# Helping your dog with separation anxiety



## eiksaa (Jun 8, 2012)

Hi everyone! We have been gone for a long time. Sorry about that. A lot has changed since we last posted. We moved to a new place recently, and it brought back Gustave's separation anxiety. So I started working with him and decided to make a video of our first training day together.
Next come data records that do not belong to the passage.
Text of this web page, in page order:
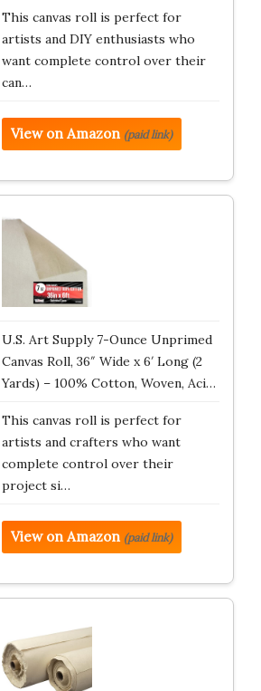
This canvas roll is perfect for
artists and DIY enthusiasts who
want complete control over their
can…
View on Amazon (paid link)
U.S. Art Supply 7-Ounce Unprimed
Canvas Roll, 36″ Wide x 6′ Long (2
Yards) – 100% Cotton, Woven, Aci…
This canvas roll is perfect for
artists and crafters who want
complete control over their
project si…
View on Amazon (paid link)
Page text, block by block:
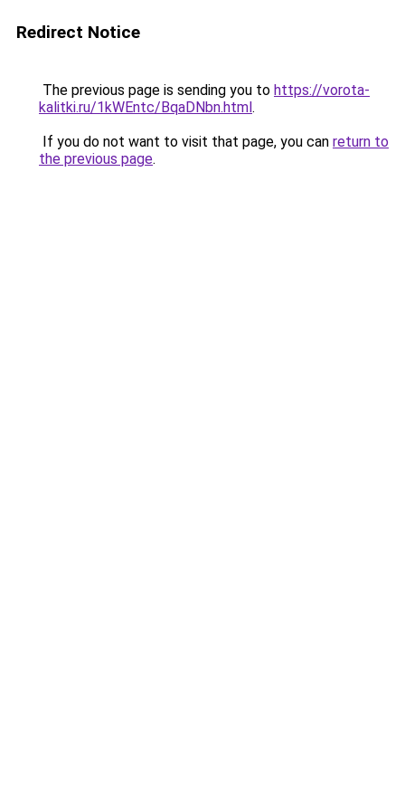
Redirect Notice
The previous page is sending you to https://vorota-
kalitki.ru/1kWEntc/BqaDNbn.html.
If you do not want to visit that page, you can return to
the previous page.

This was two weeks ago and now Gustave is completely ok. No more whining or losing it when I walk away. Since this is the second time this technique has worked for us, I figured I'd share it with everyone here in case it is helpful to you too.

So, here you go —
https://www.youtube.com/watch?v=RxmABV8RS00


----------



## shellbeme (Mar 1, 2011)

Thank you for sharing this. We are moving next month and I have been concerned that Tucker's anxiety issues would return as well.


----------



## Furbabies mom (Jul 25, 2011)

I've missed seeing your two cuties!! I'd give Mieka treats for being so cute too!! 
Dewey's trainer is doing the same as you, if he doesn't respond negatively to Hardy, while he's close to me, he is rewarded with a treat. 
People that have dogs with separation problems should really watch your video. 
I'm happy that mine don't, maybe because there are four to keep each other company.


----------



## eiksaa (Jun 8, 2012)

shellbeme said:


> Thank you for sharing this. We are moving next month and I have been concerned that Tucker's anxiety issues would return as well.
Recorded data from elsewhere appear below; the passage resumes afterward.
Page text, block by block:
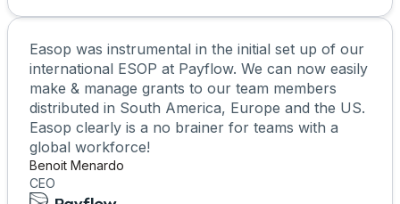
Easop was instrumental in the initial set up of our
international ESOP at Payflow. We can now easily
make & manage grants to our team members
distributed in South America, Europe and the US.
Easop clearly is a no brainer for teams with a
global workforce!
Benoit Menardo
CEO
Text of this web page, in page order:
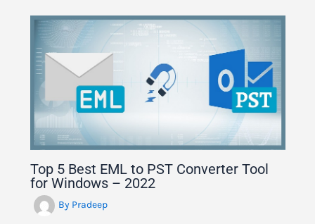
Top 5 Best EML to PST Converter Tool
for Windows – 2022
By Pradeep
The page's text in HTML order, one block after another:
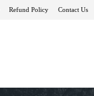
Refund Policy Contact Us

Ooh where you guys moving to? Yes, for the sensitive ones even small moves can be worrisome. I think Gustave felt I was going to leave him at this new place and go away. 

Hope you don't need to use any of these techniques at all.


----------



## eiksaa (Jun 8, 2012)

Furbabies mom said:


> I've missed seeing your two cuties!! I'd give Mieka treats for being so cute too!!
> Dewey's trainer is doing the same as you, if he doesn't respond negatively to Hardy, while he's close to me, he is rewarded with a treat.
> People that have dogs with separation problems should really watch your video.
> I'm happy that mine don't, maybe because there are four to keep each other company.



Hi Debbie!! We've missed you guys too. Haha, Mieka is counting on her cuteness. 

Ooh the trainer sounds great. Really, this positive reinforcement stuff is simple. Treat when you see positive behavior. It's pretty amazing how effective it can be.


----------



## Maglily (Feb 3, 2009)

Thank you for sharing the video, I've heard of these techniques before and tried them (on and off) but of course, watching your too is much more entertaining. They are adorable.


----------